Now, let’s analyze the possible alleles in the next generation. Pollen has already been dispersed, indicating that pollen from the pink flowers (aa) may have fertilized somewhere, leading to potential contamination. Now, let’s calculate the frequencies of alleles in the paternal parent generation.
p = 0.106 + 1/2 * 0.439 = 0.325
q = 0.456 + 1/2 * 0.439 = 0.675
One thing to note when calculating the frequencies of alleles in the paternal parent generation is that the new subgroup [aa eliminated] has not yet been formed. This means that the probabilities should be calculated based on the original equilibrium population frequencies of AA 0.106, Aa 0.439, and aa 0.456. [i.e., The pollen from the paternal parent has already been dispersed. Even if we remove the paternal aa individuals, the pollen has already been carried away, making the act of removing aa meaningless].

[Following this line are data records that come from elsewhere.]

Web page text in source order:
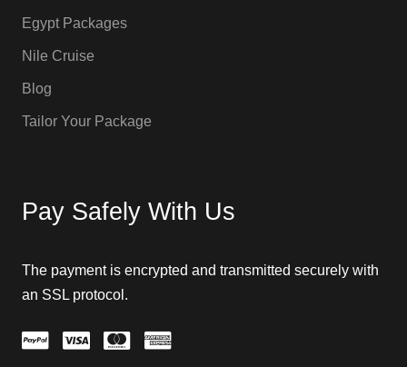
Egypt Packages
Nile Cruise
Blog
Tailor Your Package
Pay Safely With Us
The payment is encrypted and transmitted securely with
an SSL protocol.
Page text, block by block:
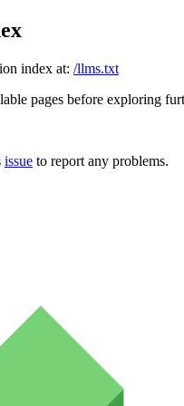
index at: /llms.txt
pages before exploring
issue to report any problems.
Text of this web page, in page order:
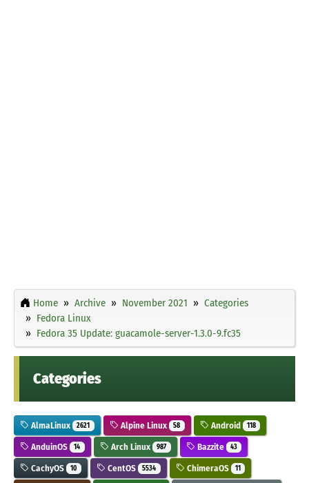
Home Archive November 2021
Categories
Fedora Linux
Fedora 35 Update: guacamole-server-1.3.0-9.fc35
Categories
AlmaLinux 2621 Alpine Linux 58 Android 118
AnduinOS 14 Arch Linux 987 Bazzite 43
CachyOS 10 CentOS 5534 ChimeraOS 11
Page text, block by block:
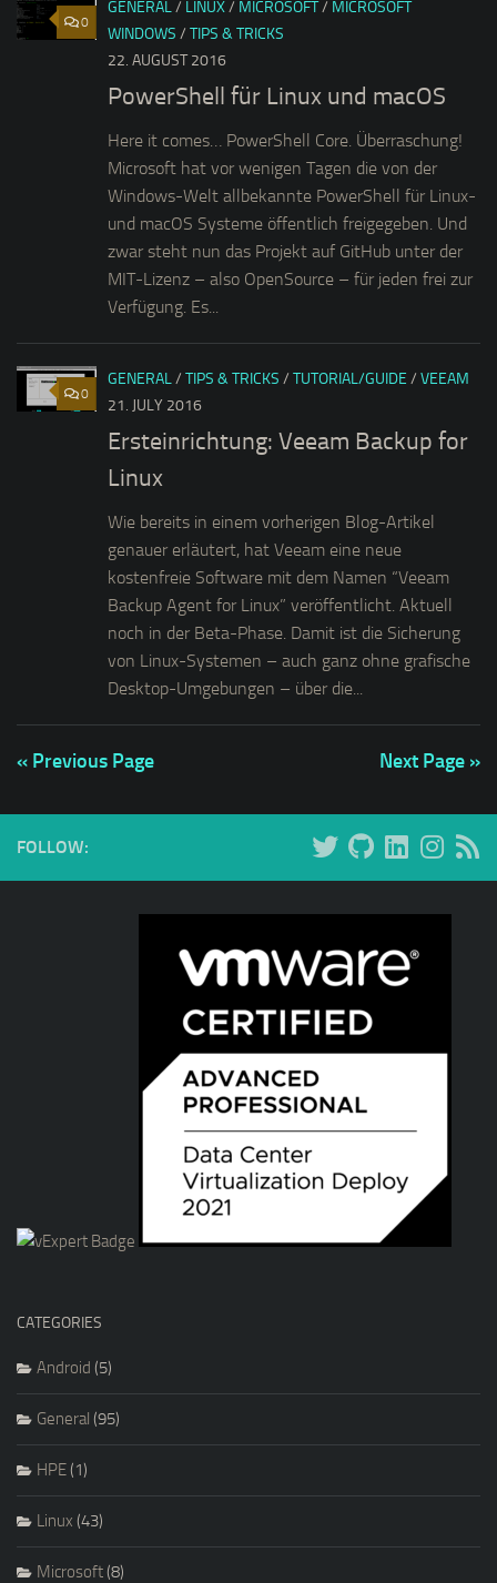
0
GENERAL/ LINUX/ MICROSOFT/ MICROSOFT
WINDOWS / TIPS & TRICKS
22. AUGUST 2016
PowerShell für Linux und macOS
Here it comes… PowerShell Core. Überraschung!
Microsoft hat vor wenigen Tagen die von der
Windows-Welt allbekannte PowerShell für Linux-
und macOS Systeme öffentlich freigegeben. Und
zwar steht nun das Projekt auf GitHub unter der
MIT-Lizenz – also OpenSource – für jeden frei zur
Verfügung. Es...
0
GENERAL/ TIPS & TRICKS / TUTORIAL/GUIDE / VEEAM
21. JULY 2016
Ersteinrichtung: Veeam Backup for
Linux
Wie bereits in einem vorherigen Blog-Artikel
genauer erläutert, hat Veeam eine neue
kostenfreie Software mit dem Namen “Veeam
Backup Agent for Linux” veröffentlicht. Aktuell
noch in der Beta-Phase. Damit ist die Sicherung
von Linux-Systemen – auch ganz ohne grafische
Desktop-Umgebungen – über die...
« Previous Page Next Page »
FOLLOW:
CATEGORIES
Android (5)
General (95)
HPE(1)
Linux (43)
Microsoft(8)
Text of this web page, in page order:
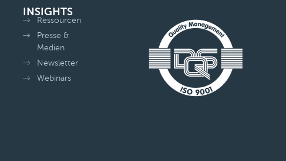
INSIGHTS
Ressourcen
Presse &
Medien
Newsletter
Webinars
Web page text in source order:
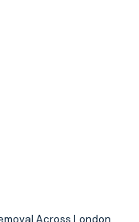
Across London,
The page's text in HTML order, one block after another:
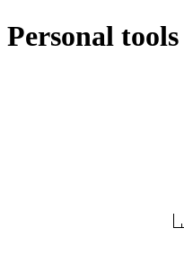
Personal tools
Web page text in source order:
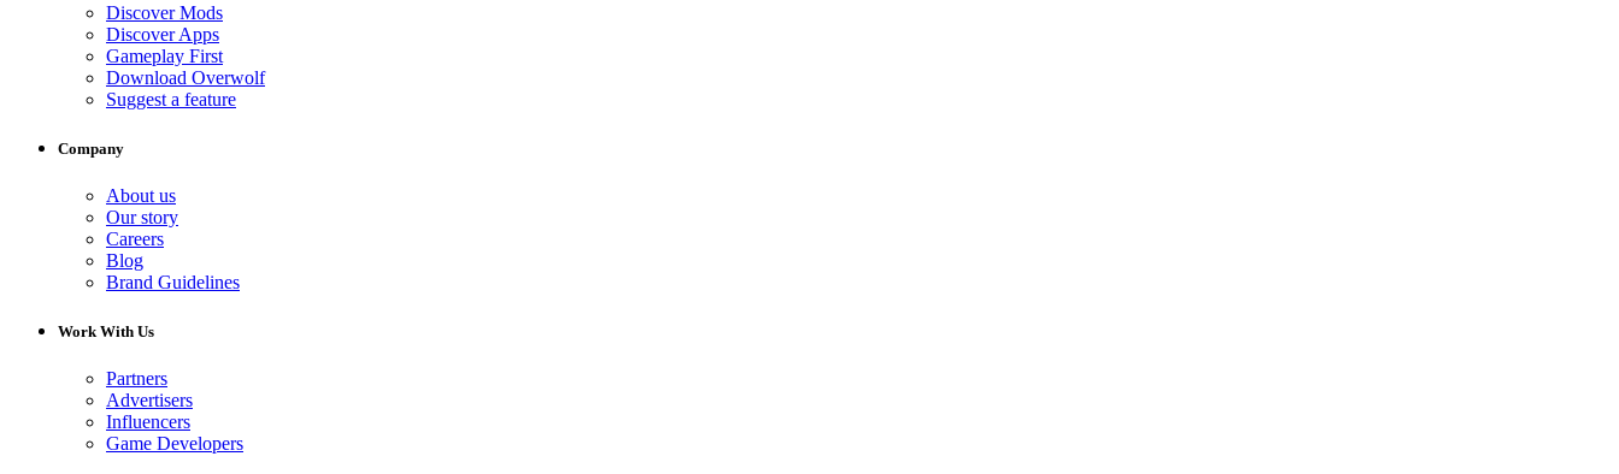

However, let’s consider the frequencies of alleles in the maternal parent generation. The maternal parent’s aa individuals have already been removed completely. In other words, the frequencies in the maternal parent generation should be calculated based on the formation of the new subgroup [i.e., The maternal parent needs to have the aa individuals removed. The reason is that F1 seeds originate from the maternal parent. If there are remaining aa individuals in the maternal parent, the seeds produced from them will be contaminated. Therefore, the maternal aa individuals need to be eliminated, leading to the formation of a new subgroup].
| Genotype | AA | Aa | Total | |
| frequency | 0.106 | 0.439 | ……….. | 0.545 |
| new frequency | 0.194 | 0.806 | ……….. | 1 |
Frequencies of alleles in the new subgroup:
p = 0.194 + 1/2 * 0.806 = 0.597
q = 1/2 * 0.806 = 0.403
Next generation genotype frequencies:
AA : 0.325 * 0.403 = 0.194 Aa : (0.675)*(0.597) + (0.325)*(0.403) = 0.403 + 0.131 = 0.534 aa : 0.675 * 0.403 = 0.272
How can the Hardy-Weinberg principle be applied in practical scenarios within seed companies?
In the context of the Hardy-Weinberg theory, numerous logical principles can be applied in practical scenarios by seed companies. Let’s consider a few examples:
1) Watermelon cultivation is currently taking place in South Korea. During a visit to promote seed sales, a farmer expressed their intention to utilize the seeds from this year’s watermelon harvest for cultivation in the next season. The watermelons grown by the farmer this year displayed an elongated shape phenotype, with AA representing 65% of the population, Aa accounting for 34%, and the round shape phenotype making up only 1%. This indicates a 99% pure watermelon variety.
p= 0.65 + 1/2 * 0.34 = 0.82 q= 0.01 + 1/2 * 0.34 = 0.18
If the farmer plants 10,000 watermelon seeds again, what results can be expected?
p2 +2pq + q2 =1
AA : 0.82 * 0.82 = 0.6724 [67%]
Aa : 2 * 0.82 * 0.18 = 0.2952 [30%]
aa : 0.18 * 0.18 = 0.0324 [3%]
If the farmer chooses not to purchase seeds and instead cultivates 10,000 seeds from their own harvest, approximately 300 seeds [10,000 * 3% = 300] will yield the round shape phenotype, making them unsuitable for selling as elongated watermelons, which are in high demand from January to February. These watermelons require increased boiler operation and significant labor during the winter season, resulting in a cost of around $20 per watermelon. This would lead to a loss of approximately $6,000. Considering that purchasing 12,000 watermelon seeds would cost around $1000 – 1200, it is much more advantageous to buy the seeds.